Background information
- Origin: U.S.A
- Genres: Psychedelic rock
- Years active: 2011–present
- Labels: Royal Potato Family Food of Love
- Members: Benjamin Adams; Matthew Gibbs; Ronnie Lanzilotta; Dave Palazola; Kai Sorensen; Rafferty Swink; Jared Yee;
- Website: evolfo.com

= Evolfo =

American rock band

Evolfo is a psychedelic rock band based out of Brooklyn, NY. Evolfo is a 7-piece band. The band has been referred to by critics as a "psych rock septet".

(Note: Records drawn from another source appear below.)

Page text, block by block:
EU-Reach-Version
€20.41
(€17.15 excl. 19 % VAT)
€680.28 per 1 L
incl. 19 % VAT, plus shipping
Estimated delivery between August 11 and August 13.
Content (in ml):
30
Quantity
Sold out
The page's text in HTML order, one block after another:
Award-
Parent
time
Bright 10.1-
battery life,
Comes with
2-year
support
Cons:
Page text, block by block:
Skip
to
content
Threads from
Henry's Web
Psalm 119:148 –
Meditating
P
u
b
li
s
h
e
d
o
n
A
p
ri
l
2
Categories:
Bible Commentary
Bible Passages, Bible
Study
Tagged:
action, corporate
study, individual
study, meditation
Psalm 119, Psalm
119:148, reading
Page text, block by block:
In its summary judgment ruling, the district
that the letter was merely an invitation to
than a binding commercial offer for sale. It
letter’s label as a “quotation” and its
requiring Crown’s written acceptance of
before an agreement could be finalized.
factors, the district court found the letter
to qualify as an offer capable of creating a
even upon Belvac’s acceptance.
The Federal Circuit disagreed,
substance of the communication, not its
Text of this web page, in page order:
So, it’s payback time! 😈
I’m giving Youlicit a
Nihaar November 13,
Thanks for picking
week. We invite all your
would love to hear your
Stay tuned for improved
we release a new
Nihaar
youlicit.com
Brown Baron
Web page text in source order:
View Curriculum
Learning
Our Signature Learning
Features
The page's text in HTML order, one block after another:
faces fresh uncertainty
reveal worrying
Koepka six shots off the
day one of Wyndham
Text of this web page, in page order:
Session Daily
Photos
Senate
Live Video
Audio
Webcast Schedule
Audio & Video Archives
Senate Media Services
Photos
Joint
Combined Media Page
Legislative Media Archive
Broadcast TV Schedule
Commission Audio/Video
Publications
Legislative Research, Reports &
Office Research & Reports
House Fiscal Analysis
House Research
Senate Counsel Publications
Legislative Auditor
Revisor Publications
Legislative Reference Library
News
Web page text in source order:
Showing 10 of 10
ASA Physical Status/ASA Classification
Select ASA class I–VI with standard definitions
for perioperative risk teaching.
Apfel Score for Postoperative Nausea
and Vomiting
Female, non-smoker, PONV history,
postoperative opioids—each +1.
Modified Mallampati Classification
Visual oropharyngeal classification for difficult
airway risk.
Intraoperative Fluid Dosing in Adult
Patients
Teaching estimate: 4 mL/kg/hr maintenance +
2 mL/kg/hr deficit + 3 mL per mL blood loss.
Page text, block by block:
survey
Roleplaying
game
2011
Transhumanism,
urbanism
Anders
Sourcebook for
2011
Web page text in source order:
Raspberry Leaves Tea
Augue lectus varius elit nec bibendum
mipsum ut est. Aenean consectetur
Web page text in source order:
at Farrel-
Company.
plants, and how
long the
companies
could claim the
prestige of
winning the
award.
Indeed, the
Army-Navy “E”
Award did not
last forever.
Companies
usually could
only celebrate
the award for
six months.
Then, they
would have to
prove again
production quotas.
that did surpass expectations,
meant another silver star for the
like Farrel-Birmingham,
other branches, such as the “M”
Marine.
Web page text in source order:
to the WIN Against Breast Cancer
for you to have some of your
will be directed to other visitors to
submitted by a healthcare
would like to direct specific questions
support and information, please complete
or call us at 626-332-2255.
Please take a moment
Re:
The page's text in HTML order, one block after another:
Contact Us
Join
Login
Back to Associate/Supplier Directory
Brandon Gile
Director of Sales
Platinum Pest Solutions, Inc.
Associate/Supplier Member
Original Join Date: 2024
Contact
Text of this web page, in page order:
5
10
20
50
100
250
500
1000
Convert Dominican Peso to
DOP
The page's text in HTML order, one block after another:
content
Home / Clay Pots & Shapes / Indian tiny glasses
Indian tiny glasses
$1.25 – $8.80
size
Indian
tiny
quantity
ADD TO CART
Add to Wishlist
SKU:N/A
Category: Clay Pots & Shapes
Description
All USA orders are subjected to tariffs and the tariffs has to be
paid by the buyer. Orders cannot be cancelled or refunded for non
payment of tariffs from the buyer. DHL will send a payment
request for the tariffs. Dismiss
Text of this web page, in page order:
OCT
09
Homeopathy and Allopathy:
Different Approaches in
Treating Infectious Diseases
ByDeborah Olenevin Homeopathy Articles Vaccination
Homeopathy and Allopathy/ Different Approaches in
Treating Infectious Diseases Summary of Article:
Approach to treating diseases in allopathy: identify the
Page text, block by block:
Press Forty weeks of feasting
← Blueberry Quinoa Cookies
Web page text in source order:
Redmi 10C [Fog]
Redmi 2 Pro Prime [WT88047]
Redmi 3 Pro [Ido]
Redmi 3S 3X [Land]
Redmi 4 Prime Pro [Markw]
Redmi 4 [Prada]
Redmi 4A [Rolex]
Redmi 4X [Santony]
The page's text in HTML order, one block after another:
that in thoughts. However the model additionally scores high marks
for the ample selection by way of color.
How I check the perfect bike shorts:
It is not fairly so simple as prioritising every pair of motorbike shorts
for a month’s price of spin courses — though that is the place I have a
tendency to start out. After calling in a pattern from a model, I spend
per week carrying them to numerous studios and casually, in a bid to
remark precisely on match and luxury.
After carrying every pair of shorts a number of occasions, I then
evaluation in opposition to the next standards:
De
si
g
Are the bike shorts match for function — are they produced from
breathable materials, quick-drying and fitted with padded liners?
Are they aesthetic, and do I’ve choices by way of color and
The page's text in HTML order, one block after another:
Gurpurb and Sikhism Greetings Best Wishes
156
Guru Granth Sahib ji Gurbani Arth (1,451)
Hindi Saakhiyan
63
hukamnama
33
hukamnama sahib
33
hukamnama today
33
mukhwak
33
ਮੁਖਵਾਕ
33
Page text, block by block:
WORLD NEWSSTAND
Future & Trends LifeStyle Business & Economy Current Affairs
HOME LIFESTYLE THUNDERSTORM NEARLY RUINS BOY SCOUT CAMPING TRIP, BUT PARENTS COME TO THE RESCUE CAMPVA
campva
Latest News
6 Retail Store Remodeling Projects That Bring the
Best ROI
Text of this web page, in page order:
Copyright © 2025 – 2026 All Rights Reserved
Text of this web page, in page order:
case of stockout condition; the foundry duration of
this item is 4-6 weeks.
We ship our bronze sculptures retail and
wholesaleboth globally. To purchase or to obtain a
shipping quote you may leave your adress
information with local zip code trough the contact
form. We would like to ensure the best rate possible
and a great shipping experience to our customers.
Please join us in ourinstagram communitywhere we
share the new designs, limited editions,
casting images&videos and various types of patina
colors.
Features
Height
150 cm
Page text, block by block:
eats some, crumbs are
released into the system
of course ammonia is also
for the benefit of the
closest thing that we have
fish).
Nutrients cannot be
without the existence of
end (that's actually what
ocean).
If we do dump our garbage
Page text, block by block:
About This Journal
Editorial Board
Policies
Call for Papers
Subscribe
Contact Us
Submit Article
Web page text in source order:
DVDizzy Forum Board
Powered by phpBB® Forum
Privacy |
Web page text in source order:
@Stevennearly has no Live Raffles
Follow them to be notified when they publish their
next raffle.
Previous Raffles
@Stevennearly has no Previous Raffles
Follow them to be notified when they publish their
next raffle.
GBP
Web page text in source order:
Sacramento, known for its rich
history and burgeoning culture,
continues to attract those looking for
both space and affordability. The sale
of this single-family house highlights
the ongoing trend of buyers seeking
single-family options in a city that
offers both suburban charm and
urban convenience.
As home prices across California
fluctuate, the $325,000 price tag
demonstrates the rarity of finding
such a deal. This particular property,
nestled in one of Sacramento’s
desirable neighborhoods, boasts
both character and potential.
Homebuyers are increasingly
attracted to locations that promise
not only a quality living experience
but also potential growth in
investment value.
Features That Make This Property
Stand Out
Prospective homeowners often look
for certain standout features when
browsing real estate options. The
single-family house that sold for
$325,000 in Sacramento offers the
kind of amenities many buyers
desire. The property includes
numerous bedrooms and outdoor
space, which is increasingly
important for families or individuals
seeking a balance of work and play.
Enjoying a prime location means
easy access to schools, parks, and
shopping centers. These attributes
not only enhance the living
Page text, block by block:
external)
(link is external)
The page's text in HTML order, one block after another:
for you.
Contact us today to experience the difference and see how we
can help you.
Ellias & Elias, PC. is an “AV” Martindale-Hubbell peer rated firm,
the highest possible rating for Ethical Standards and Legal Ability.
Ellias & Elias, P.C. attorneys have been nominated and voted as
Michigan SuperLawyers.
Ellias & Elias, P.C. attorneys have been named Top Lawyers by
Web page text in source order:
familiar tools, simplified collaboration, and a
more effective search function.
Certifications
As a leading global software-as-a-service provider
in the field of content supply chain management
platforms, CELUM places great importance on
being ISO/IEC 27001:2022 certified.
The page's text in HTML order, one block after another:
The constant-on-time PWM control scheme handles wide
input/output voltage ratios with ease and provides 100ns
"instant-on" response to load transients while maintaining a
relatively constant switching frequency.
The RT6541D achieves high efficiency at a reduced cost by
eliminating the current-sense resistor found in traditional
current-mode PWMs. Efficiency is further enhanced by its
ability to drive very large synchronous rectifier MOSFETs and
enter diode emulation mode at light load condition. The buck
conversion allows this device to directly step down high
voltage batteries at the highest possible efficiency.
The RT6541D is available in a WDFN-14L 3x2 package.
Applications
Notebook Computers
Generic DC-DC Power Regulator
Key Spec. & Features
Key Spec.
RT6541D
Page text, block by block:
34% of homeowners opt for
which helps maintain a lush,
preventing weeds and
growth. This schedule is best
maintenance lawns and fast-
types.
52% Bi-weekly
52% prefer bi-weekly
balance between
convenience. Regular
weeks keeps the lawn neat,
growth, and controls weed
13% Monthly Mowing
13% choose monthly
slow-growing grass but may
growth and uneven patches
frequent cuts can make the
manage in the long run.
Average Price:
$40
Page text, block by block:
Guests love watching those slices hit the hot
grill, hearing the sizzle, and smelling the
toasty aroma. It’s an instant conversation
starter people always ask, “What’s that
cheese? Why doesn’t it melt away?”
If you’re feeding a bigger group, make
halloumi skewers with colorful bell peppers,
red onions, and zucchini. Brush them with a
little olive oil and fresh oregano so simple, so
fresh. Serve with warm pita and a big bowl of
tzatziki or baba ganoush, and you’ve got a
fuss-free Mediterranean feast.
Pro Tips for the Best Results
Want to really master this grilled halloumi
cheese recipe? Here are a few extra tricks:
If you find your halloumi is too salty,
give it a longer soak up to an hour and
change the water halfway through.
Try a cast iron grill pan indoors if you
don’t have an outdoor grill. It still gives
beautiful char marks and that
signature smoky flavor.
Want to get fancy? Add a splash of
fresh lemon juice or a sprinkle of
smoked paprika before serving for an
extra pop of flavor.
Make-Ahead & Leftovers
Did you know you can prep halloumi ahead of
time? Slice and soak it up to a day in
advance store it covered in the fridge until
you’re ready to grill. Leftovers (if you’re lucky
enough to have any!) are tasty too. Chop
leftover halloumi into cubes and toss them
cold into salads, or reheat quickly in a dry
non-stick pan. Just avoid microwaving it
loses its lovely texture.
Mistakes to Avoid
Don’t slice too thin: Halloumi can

In 2017, Evolfo released their debut album Last of the Acid Cowboys. The band's second album: Site Out Of Mind was released on June 18, 2021, on Royal Potato Family Records. In April 2026, Evolfo released an EP titled, Of Love, via the Food Of Love record label. A music video for “Restless Seed" the first single from Of Love was released in February 2026. Of Love received positive reviews from outlets, with Occult Magazine calling it an "ever-shifting daydream."

== Discography ==
=== Studio albums ===
- 2017 - Last of the Acid Cowboys
- 2021 - Site Out of Mind
- 2026 - Of Love

== Touring ==
In 2021, Evolfo played with Levitation Room. In July 2024, Evolfo played at the venue/roller-rink Xanadu. In August 2025, Evolfo played at the Bug Jar in Rochester, New York.